Problem: Spot each line in the data below containing "this" and copy it.

Exercise materials:
*** Begin section ***

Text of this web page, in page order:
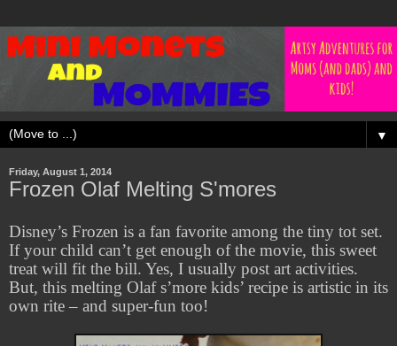
▼
Friday, August 1, 2014
Frozen Olaf Melting S'mores
Disney’s Frozen is a fan favorite among the tiny tot set.
If your child can’t get enough of the movie, this sweet
treat will fit the bill. Yes, I usually post art activities.
But, this melting Olaf s’more kids’ recipe is artistic in its
own rite – and super-fun too!

*** End section ***

Response below:
Text of this web page, in page order:
If your child can’t get enough of the movie, this sweet
But, this melting Olaf s’more kids’ recipe is artistic in its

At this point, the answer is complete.